Einstein was referring to facts like a phone number, but why memorize anything?
Can a computer save everything you would normally memorize and allow you to access it as fast as retrieving memories?
A personal pattern database can function like as extension of your own visual memory patterns.
Since many of the patterns we need to remember involve digital information, a personal pattern database must
be able to store patterns of actual notes, bookmarks, emails, files and data.
If the ability to save and retrieve complex patterns of data is a measure of intelligence, then a person
with a well organized personal pattern database could have a nearly unlimited "artificial intelligence."
Creating a personal pattern database requires a complete change to how we approach
collecting, learning, navigating and managing the information we need over a lifetime.

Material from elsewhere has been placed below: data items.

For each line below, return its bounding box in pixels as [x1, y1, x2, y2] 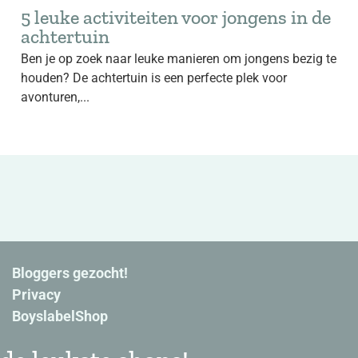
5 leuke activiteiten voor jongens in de [21, 6, 331, 29]
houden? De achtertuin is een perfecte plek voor [21, 70, 287, 86]
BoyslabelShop [12, 308, 109, 324]
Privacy [12, 286, 62, 303]
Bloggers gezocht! [12, 265, 129, 281]
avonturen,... [21, 89, 89, 105]
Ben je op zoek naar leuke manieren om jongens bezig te [21, 51, 336, 66]
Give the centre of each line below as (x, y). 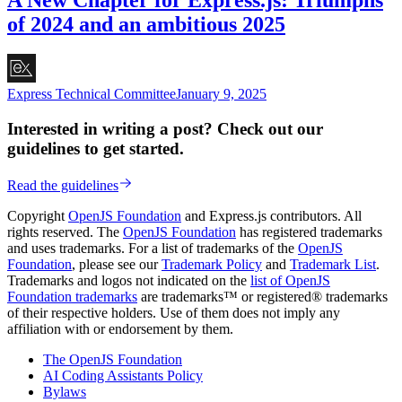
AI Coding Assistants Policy (123, 375)
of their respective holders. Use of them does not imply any (174, 312)
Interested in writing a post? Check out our (165, 129)
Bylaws (65, 391)
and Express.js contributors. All (271, 215)
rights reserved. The (65, 232)
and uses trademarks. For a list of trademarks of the (153, 248)
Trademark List (333, 264)
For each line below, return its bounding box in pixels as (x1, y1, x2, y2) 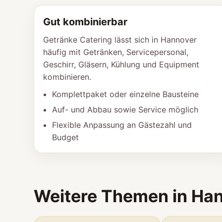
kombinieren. (43, 72, 91, 82)
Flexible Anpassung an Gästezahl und (52, 120, 192, 130)
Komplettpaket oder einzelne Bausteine (52, 89, 199, 99)
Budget (52, 132, 79, 142)
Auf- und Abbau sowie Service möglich (52, 105, 198, 114)
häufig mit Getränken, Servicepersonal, (43, 47, 188, 57)
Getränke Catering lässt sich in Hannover (43, 35, 197, 45)
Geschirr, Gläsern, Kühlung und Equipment (43, 59, 199, 69)
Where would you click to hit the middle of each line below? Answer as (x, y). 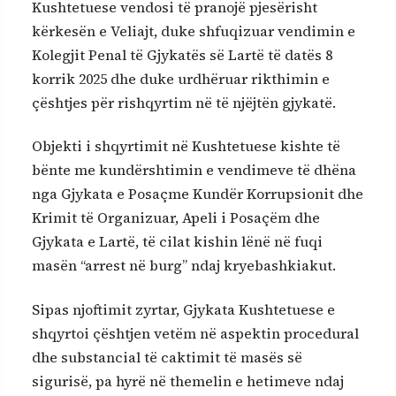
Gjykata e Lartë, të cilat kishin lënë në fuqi (177, 242)
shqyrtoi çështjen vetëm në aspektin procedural (195, 333)
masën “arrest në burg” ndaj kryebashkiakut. (184, 266)
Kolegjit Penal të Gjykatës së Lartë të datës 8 (182, 54)
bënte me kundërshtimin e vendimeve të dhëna (194, 170)
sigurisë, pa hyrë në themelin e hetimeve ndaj (188, 381)
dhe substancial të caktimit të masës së (167, 357)
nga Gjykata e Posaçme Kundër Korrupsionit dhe (198, 194)

A Lifetime of Data Patterns to Remember
Our information intensive world contains more patterns of data than any mind can possibly store.
Professionals in many fields are often expected to memorize:
- Mechanical, electrical, biological and information systems.
- Contracts, finances, organizations, schedules and requirements.
- Theories, data, patterns, rules, laws and exceptions.
...and then get up tomorrow and do it all again for 30+ years.
Associations that we observe between people, things, data and abstractions are temporarily stored as patterns of objects in
our short-term memory.
Observed patterns are committed to long-term memory when we observe the pattern many times or realize the
pattern will be important to remember.
Many people just assume that if they do not remember a pattern, then it must not have been important.
Managing vs Finding Patterns
A single forgotten connection can be critical.
Finding patterns requires collecting data objects and associations before you see the full pattern.
You learn to identify key patterns by developing judgment
and an eagerness to learn.
One approach to managing patterns is to search
the entire countryside for patterns.
Companies use large databases to find patterns in data stored
by billions of people.
It seems like common sense to put key data where you can easily find it later.
Most information systems store data without regard to how it will be found later.
Pattern Management requires that you:
- Save key data and associations.
- Associate key objects to help find them.